В течение недели заказ был выполнен, карточки доставлены, и я тут же получил все свои шестьдесят долларов.

Никогда еще я не держал столько денег в руках. Признаться, мне было немного совестно взять такую дорогую плату за двенадцать ничтожных набросков.

Я поспешил уйти из мастерской, опасаясь, чтобы директор не передумал и не отобрал у меня половину денег.

Птицы окрестностей Торонто были темой всех моих открыток. Это была первая любимая работа, которая принесла мне доход.

Мой первый порыв был — отдать отцу всю сумму целиком. Немного погодя я решил уплатить ему 37 долларов 50 центов. Окончательное решение было — не платить ему ничего. Он достаточно ясно дал мне понять, что мне надо уходить из родительского дома, а поскольку я теперь предоставлен самому себе, мне нужны деньги.

У моего брата Артура была ферма в Манитобе. Я решил поехать к нему. Это обещало мне жизнь среди приволья природы, здоровье, возможность наблюдать и изучать птиц — все, к чему я так стремился.

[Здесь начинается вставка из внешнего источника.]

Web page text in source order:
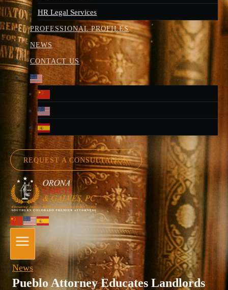
HR Legal Services
PROFESSIONAL PROFILES
NEWS
CONTACT US
REQUEST A CONSULTATION
News
Pueblo Attorney Educates Landlords
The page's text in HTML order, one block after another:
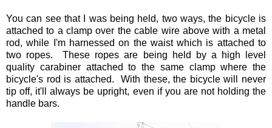
You can see that I was being held, two ways, the bicycle is
attached to a clamp over the cable wire above with a metal
rod, while I'm harnessed on the waist which is attached to
two ropes. These ropes are being held by a high level
quality carabiner attached to the same clamp where the
bicycle's rod is attached. With these, the bicycle will never
tip off, it'll always be upright, even if you are not holding the
handle bars.
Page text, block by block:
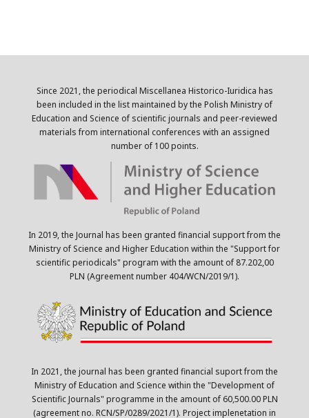
Since 2021, the periodical Miscellanea Historico-Iuridica has
been included in the list maintained by the Polish Ministry of
Education and Science of scientific journals and peer-reviewed
materials from international conferences with an assigned
number of 100 points.
In 2019, the Journal has been granted financial support from the
Ministry of Science and Higher Education within the "Support for
scientific periodicals" program with the amount of 87.202,00
PLN (Agreement number 404/WCN/2019/1).
In 2021, the journal has been granted financial suport from the
Ministry of Education and Science within the "Development of
Scientific Journals" programme in the amount of 60,500.00 PLN
(agreement no. RCN/SP/0289/2021/1). Project implenetation in

По моим расчета, шестидесяти долларов было достаточно, чтобы уплатить за проезд и прожить первое время, пока я найду работу.

Брат писал, что всякого рода скот покупается нарасхват в Манитобе, и советовал вложить деньги в это дело.

О покупке скота мне нечего было и мечтать, но приобрести некоторое количество кур и других птиц было в пределах моих возможностей. Итак, я истратил тридцать долларов на покупку домашней птицы и двадцать пять долларов на билет. Мне удалось заработать еще пятнадцать долларов — я нарисовал льва для торговой марки одной фирмы.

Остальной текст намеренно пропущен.